== Supplied records

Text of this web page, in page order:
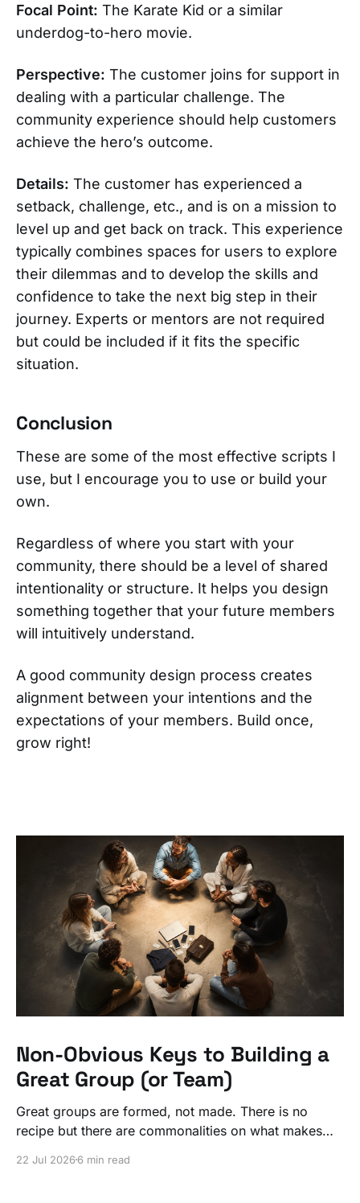
Focal Point: The Karate Kid or a similar
underdog-to-hero movie.
Perspective: The customer joins for support in
dealing with a particular challenge. The
community experience should help customers
achieve the hero’s outcome.
Details: The customer has experienced a
setback, challenge, etc., and is on a mission to
level up and get back on track. This experience
typically combines spaces for users to explore
their dilemmas and to develop the skills and
confidence to take the next big step in their
journey. Experts or mentors are not required
but could be included if it fits the specific
situation.
Conclusion
These are some of the most effective scripts I
use, but I encourage you to use or build your
own.
Regardless of where you start with your
community, there should be a level of shared
intentionality or structure. It helps you design
something together that your future members
will intuitively understand.
A good community design process creates
alignment between your intentions and the
expectations of your members. Build once,
grow right!
Non-Obvious Keys to Building a
Great Group (or Team)
Great groups are formed, not made. There is no
recipe but there are commonalities on what makes
22 Jul 20266 min read
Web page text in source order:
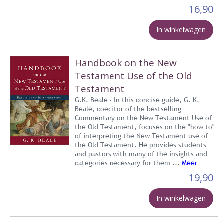
16,90
In winkelwagen
Handbook on the New
Testament Use of the Old
Testament
G.K. Beale - In this concise guide, G. K.
Beale, coeditor of the bestselling
Commentary on the New Testament Use of
the Old Testament, focuses on the "how to"
of interpreting the New Testament use of
the Old Testament. He provides students
and pastors with many of the insights and
categories necessary for them ... Meer
19,90
In winkelwagen
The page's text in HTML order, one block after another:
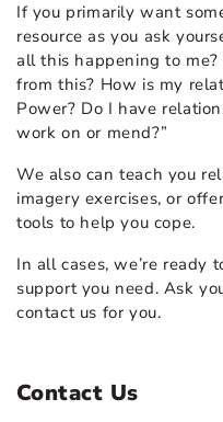
If you primarily want
resource as you ask
all this happening to
from this? How is my
Power? Do I have
work on or mend?”
We also can teach you
imagery exercises, or
tools to help you cope.
In all cases, we’re ready
support you need. Ask
contact us for you.
Contact Us
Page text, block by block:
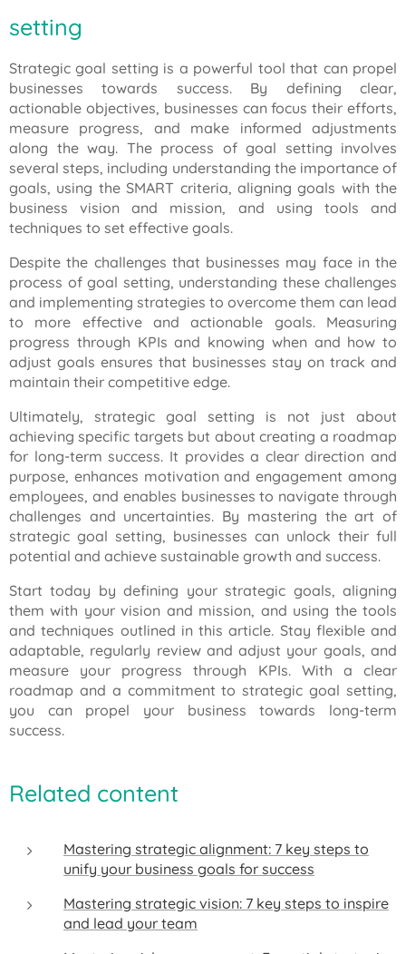
setting
Strategic goal setting is a powerful tool that can propel
businesses towards success. By defining clear,
actionable objectives, businesses can focus their efforts,
measure progress, and make informed adjustments
along the way. The process of goal setting involves
several steps, including understanding the importance of
goals, using the SMART criteria, aligning goals with the
business vision and mission, and using tools and
techniques to set effective goals.
Despite the challenges that businesses may face in the
process of goal setting, understanding these challenges
and implementing strategies to overcome them can lead
to more effective and actionable goals. Measuring
progress through KPIs and knowing when and how to
adjust goals ensures that businesses stay on track and
maintain their competitive edge.
Ultimately, strategic goal setting is not just about
achieving specific targets but about creating a roadmap
for long-term success. It provides a clear direction and
purpose, enhances motivation and engagement among
employees, and enables businesses to navigate through
challenges and uncertainties. By mastering the art of
strategic goal setting, businesses can unlock their full
potential and achieve sustainable growth and success.
Start today by defining your strategic goals, aligning
them with your vision and mission, and using the tools
and techniques outlined in this article. Stay flexible and
adaptable, regularly review and adjust your goals, and
measure your progress through KPIs. With a clear
roadmap and a commitment to strategic goal setting,
you can propel your business towards long-term
success.
Related content
Mastering strategic alignment: 7 key steps to
unify your business goals for success
Mastering strategic vision: 7 key steps to inspire
and lead your team
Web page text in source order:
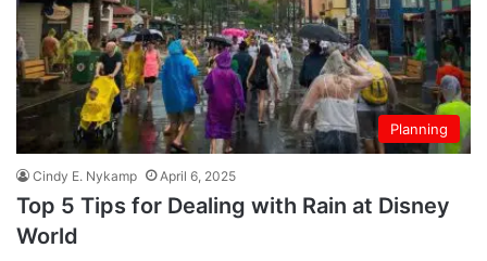
Planning
Cindy E. Nykamp April 6, 2025
Top 5 Tips for Dealing with Rain at Disney
World
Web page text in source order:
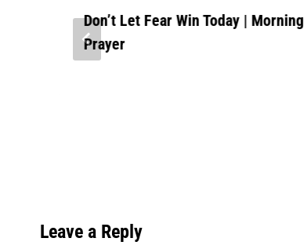
Don’t Let Fear Win Today | Morning
Prayer
Leave a Reply

====

→ **What needs to be done**
Using the records above, copy word for word the line with "several steps, including", the line with "them with your", and every line between them.

→ **Solution to the problem**
several steps, including understanding the importance of
goals, using the SMART criteria, aligning goals with the
business vision and mission, and using tools and
techniques to set effective goals.
Despite the challenges that businesses may face in the
process of goal setting, understanding these challenges
and implementing strategies to overcome them can lead
to more effective and actionable goals. Measuring
progress through KPIs and knowing when and how to
adjust goals ensures that businesses stay on track and
maintain their competitive edge.
Ultimately, strategic goal setting is not just about
achieving specific targets but about creating a roadmap
for long-term success. It provides a clear direction and
purpose, enhances motivation and engagement among
employees, and enables businesses to navigate through
challenges and uncertainties. By mastering the art of
strategic goal setting, businesses can unlock their full
potential and achieve sustainable growth and success.
Start today by defining your strategic goals, aligning
them with your vision and mission, and using the tools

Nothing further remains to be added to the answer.